> How to complete this task: Check each line of the records below and collect those holding "which".
####################
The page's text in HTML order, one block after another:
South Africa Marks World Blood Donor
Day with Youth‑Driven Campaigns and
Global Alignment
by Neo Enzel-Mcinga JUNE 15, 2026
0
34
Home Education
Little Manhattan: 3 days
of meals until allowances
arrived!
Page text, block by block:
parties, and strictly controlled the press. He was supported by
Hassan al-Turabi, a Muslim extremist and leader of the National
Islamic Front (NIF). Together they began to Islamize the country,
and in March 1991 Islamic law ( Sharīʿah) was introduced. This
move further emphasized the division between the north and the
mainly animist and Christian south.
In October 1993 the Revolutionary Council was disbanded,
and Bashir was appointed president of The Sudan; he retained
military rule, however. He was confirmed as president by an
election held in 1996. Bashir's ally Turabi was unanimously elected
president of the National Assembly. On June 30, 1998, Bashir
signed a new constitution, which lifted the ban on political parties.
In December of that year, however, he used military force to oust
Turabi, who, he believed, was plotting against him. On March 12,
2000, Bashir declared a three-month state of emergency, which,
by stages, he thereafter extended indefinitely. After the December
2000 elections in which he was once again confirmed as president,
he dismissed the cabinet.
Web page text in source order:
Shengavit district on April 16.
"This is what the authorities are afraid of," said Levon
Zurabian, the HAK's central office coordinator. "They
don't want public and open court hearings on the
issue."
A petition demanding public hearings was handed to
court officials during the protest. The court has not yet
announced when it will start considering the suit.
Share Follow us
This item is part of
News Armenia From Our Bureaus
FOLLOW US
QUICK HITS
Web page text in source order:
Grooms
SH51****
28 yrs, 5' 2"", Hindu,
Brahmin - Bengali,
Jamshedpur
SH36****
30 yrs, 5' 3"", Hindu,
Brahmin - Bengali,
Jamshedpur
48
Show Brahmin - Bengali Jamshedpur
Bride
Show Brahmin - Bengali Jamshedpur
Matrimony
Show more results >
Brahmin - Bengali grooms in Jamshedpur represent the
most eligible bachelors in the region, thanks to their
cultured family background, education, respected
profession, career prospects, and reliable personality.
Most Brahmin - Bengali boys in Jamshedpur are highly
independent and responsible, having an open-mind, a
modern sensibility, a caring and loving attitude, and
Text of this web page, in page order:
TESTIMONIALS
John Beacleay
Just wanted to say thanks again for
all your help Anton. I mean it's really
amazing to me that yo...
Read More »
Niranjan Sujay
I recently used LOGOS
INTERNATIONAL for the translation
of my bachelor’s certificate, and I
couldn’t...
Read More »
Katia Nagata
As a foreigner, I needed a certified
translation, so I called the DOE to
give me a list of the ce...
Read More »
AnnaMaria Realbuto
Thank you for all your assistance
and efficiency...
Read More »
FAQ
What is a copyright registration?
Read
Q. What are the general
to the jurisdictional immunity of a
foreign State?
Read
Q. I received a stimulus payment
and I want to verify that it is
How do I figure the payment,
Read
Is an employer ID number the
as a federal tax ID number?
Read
####################
> Response to this task:
signed a new constitution, which lifted the ban on political parties.
2000, Bashir declared a three-month state of emergency, which,
2000 elections in which he was once again confirmed as president,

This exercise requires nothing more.